Budget 2011: IR35 unchanged - to be policed better.
Umbrella Company remains safest option for contractors.
31st March 2011
Many contractors would have waited with baited breath during the Chancellor's budget announcement last week. The reason for their hopeful anticipation was one of three possible courses of action on the "thorny" IR35 legislation made by the independent Office of Tax Simplification (OTS) in its report two weeks earlier - to abolish IR35.
Charged in July 2010 with reviewing, consulting on and then making recommendations aimed at simplifying Britain's tax system for small businesses, the OTS duly devoted a significant amount of their attention to the IR35 rules and their effects. In their report, they put forward three medium term solutions to IR35; leaving the legislation unchanged but policing it better, abolishing it altogether or introducing one definitive "genuine business" test intended to remove the majority of contractors from the scope of IR35.

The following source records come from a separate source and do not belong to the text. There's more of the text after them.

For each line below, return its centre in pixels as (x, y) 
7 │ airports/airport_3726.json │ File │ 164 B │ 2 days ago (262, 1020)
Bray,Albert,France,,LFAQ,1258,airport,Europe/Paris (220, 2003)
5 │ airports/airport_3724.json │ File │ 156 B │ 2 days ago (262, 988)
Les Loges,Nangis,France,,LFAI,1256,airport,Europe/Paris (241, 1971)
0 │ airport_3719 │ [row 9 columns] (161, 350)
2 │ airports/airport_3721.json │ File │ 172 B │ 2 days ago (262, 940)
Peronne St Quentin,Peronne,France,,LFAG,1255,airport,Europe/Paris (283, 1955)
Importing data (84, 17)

These options were considered medium term solutions and were framed by the larger (and longer term) proposed strategy of merging Income Tax and National Insurance Contributions. This, they said, would remove the need for IR35 in the long term. The implication being that without the tax-advantage of avoiding NICs on dividends, Personal Service Companies would no longer save contractors significant amount of tax (costing the exchequer money).

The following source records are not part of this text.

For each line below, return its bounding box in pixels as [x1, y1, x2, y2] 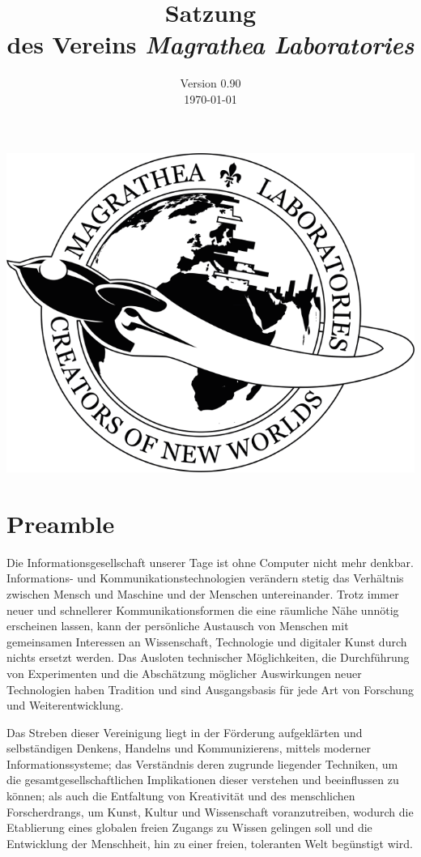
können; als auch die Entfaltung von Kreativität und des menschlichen [6, 787, 355, 804]
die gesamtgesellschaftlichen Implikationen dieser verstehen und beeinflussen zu [6, 771, 399, 788]
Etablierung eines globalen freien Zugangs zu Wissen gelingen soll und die [6, 819, 372, 836]
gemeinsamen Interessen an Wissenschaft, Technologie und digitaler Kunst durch [6, 633, 407, 650]
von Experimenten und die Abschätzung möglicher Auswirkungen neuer [6, 664, 362, 681]
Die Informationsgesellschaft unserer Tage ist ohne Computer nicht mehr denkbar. [6, 553, 414, 570]
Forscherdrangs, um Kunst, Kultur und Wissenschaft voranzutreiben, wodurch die [6, 803, 414, 820]
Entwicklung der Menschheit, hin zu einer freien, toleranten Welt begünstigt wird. [6, 834, 413, 851]
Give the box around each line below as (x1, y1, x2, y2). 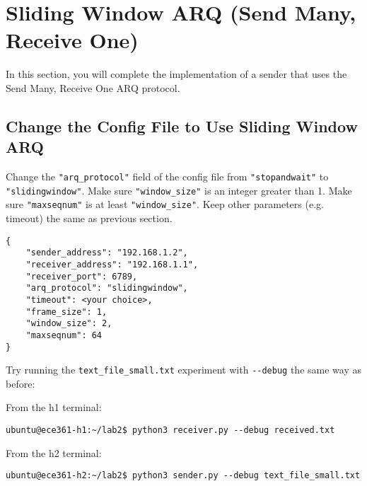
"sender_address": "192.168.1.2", (25, 248, 188, 258)
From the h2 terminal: (6, 445, 102, 460)
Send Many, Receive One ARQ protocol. (6, 80, 180, 95)
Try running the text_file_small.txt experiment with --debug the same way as (6, 362, 361, 377)
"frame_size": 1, (25, 306, 107, 317)
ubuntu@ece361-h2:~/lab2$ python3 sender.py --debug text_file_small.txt (6, 470, 361, 481)
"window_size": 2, (25, 318, 112, 329)
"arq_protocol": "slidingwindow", (25, 283, 188, 294)
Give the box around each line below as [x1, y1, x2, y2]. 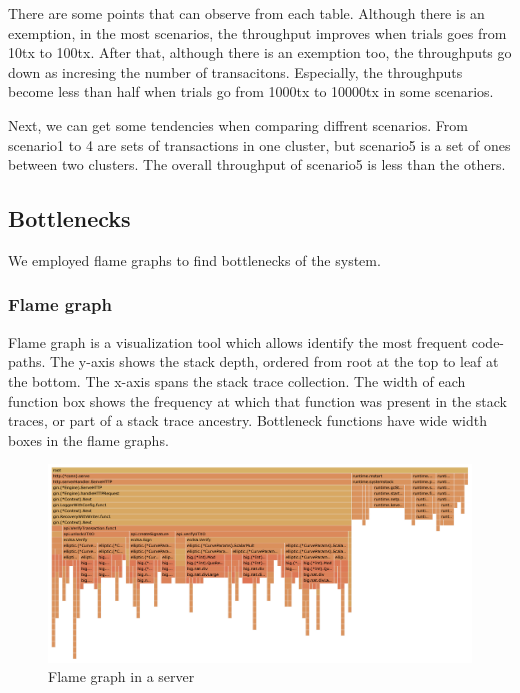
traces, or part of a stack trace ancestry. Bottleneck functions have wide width [8, 410, 487, 431]
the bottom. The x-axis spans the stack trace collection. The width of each [8, 370, 466, 391]
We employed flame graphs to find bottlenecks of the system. [8, 249, 381, 270]
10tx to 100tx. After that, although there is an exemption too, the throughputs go [8, 42, 512, 63]
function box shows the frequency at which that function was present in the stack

In his Budget George Osborne predictably chose the safest of the three recommended options for IR35 - maintaining the status quo but with additional resources to help police and educate on the policy. His reason was the possible incorporation of many Umbrella Company and full time employees if the IR35 barrier was removed.
For contractors using our umbrella company services, their position remains unchanged; they will not be affected by IR35 and can relax knowing they are in safe hands. Those contractors operating as director of their own limited companies should be very sure they are not caught by IR35 in light of this government's dedication to anti-avoidance and the increased policing of IR35. If in doubt an Umbrella company might well be a better option. Contact us for a confidential, no-obligation consultation.
Notably the chancellor indicated that the more radical proposal to merge NICs and Income tax in the longer term was being taken seriously by the government (despite acknowledging the huge difficulties involved). The notion that this would remove the need for IR35, however, was dispelled when the government indicated that any long term merging of NICs and Income tax would not then apply NICs to other forms of income such as dividends.